(Data records)
----------------

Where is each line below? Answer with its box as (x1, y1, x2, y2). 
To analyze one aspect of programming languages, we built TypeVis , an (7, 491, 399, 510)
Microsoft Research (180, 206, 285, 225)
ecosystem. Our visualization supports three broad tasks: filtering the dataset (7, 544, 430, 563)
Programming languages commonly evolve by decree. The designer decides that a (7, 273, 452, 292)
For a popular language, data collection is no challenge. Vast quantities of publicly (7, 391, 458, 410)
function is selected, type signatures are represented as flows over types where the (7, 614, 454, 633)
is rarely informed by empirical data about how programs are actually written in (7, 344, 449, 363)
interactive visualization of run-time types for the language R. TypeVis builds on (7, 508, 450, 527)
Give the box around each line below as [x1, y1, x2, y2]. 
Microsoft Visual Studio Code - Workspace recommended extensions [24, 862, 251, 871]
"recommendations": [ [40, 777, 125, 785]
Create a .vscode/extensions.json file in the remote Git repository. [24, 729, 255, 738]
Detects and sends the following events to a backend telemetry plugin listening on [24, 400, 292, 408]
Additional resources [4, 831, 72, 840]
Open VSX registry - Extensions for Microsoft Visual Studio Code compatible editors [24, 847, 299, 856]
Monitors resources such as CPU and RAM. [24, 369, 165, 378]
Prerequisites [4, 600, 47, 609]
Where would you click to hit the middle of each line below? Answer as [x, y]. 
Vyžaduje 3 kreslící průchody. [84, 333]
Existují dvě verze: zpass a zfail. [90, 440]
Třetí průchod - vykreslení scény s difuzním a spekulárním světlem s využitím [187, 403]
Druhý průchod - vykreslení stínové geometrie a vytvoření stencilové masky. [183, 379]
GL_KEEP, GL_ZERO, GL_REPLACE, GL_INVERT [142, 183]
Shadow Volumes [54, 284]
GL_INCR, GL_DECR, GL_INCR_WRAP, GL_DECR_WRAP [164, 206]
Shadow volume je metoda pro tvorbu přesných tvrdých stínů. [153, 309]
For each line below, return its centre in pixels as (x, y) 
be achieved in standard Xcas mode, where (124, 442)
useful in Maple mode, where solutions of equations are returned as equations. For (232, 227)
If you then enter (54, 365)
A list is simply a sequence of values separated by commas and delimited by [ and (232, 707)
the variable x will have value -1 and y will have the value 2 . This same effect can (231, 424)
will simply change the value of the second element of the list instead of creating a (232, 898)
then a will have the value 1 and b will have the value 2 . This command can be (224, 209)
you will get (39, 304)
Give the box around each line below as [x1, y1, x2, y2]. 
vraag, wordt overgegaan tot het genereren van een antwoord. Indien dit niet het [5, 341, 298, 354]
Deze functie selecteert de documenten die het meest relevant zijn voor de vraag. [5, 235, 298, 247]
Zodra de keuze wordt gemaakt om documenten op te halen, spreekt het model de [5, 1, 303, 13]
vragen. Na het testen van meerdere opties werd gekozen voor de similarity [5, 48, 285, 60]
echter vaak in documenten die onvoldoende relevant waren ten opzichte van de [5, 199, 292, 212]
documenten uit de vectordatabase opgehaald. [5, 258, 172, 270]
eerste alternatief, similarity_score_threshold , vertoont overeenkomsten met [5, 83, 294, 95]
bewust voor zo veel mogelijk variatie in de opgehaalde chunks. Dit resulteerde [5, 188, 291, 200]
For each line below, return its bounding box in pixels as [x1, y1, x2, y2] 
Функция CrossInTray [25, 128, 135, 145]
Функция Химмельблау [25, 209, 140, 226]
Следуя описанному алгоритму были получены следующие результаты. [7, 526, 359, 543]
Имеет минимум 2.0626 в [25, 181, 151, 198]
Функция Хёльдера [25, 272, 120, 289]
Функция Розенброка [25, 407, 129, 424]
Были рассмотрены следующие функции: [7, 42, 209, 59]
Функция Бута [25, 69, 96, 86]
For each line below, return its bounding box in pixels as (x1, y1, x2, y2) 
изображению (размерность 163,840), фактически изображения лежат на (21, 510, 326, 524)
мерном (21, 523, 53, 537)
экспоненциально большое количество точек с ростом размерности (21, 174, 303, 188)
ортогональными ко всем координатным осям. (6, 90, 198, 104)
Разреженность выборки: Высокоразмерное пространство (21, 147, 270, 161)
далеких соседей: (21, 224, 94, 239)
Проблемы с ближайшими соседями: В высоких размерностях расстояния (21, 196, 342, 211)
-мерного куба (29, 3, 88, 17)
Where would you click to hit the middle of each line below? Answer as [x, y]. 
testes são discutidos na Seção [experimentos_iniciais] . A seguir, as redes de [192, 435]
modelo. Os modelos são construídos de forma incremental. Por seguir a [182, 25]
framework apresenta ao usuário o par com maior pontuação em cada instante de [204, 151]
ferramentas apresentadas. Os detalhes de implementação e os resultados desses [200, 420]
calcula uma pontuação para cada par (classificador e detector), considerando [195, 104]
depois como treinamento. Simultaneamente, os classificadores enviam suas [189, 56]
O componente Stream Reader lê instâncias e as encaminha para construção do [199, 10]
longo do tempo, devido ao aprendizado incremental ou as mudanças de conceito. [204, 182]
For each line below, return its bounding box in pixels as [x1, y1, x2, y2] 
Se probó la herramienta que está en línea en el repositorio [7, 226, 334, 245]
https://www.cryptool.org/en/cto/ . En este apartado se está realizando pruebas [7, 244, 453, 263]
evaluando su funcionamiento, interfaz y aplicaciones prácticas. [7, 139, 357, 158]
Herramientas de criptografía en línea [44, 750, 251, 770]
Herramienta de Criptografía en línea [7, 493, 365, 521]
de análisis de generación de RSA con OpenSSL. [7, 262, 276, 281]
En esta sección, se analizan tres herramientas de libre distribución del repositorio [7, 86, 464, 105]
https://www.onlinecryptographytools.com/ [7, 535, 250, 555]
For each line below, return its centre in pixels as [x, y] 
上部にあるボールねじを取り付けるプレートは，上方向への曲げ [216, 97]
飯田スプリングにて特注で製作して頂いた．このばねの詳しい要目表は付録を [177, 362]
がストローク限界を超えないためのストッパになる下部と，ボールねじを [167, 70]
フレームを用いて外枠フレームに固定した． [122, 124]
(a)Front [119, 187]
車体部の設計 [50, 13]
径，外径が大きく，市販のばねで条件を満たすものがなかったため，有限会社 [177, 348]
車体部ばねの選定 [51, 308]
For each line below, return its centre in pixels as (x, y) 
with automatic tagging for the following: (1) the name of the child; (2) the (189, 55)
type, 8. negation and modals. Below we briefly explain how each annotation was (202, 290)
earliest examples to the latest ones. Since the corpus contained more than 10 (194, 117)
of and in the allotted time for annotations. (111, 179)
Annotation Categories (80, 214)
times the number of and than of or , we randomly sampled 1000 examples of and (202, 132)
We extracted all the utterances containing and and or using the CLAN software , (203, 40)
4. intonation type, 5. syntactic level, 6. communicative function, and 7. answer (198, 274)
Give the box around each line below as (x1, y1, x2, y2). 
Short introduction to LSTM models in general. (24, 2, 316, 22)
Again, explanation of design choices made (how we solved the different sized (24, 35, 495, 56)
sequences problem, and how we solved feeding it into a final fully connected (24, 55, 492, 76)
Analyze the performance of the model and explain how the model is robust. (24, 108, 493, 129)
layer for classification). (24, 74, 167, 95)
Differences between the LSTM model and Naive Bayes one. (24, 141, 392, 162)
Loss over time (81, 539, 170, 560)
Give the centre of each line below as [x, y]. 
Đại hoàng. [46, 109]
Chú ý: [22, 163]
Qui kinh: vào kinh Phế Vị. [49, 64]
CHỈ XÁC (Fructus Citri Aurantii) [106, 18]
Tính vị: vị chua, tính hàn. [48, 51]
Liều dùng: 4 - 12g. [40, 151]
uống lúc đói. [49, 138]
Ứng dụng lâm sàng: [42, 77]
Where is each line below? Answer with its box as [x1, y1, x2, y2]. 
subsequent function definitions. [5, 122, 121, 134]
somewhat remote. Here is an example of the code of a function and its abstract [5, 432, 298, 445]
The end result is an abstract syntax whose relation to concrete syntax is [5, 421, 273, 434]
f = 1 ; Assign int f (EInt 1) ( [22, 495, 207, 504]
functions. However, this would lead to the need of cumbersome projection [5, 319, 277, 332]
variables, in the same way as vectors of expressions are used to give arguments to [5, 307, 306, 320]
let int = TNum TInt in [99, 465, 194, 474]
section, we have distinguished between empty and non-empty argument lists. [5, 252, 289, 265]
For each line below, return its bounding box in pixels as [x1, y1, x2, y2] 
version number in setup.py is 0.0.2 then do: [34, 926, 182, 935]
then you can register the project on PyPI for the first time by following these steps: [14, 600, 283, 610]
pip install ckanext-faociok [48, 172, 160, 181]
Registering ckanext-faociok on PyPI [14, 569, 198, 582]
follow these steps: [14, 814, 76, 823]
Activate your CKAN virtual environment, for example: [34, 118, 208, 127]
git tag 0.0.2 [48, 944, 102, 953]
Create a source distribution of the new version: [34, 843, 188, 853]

----------------

WORK INSTRUCTIONS -
In the data above, retype exactly and only the lines between the one holding "The end result" and the one holding "let int = TNum TInt in [99, 465, 194, 474]", inclusive.

ANSWER AREA -
The end result is an abstract syntax whose relation to concrete syntax is [5, 421, 273, 434]
f = 1 ; Assign int f (EInt 1) ( [22, 495, 207, 504]
functions. However, this would lead to the need of cumbersome projection [5, 319, 277, 332]
variables, in the same way as vectors of expressions are used to give arguments to [5, 307, 306, 320]
let int = TNum TInt in [99, 465, 194, 474]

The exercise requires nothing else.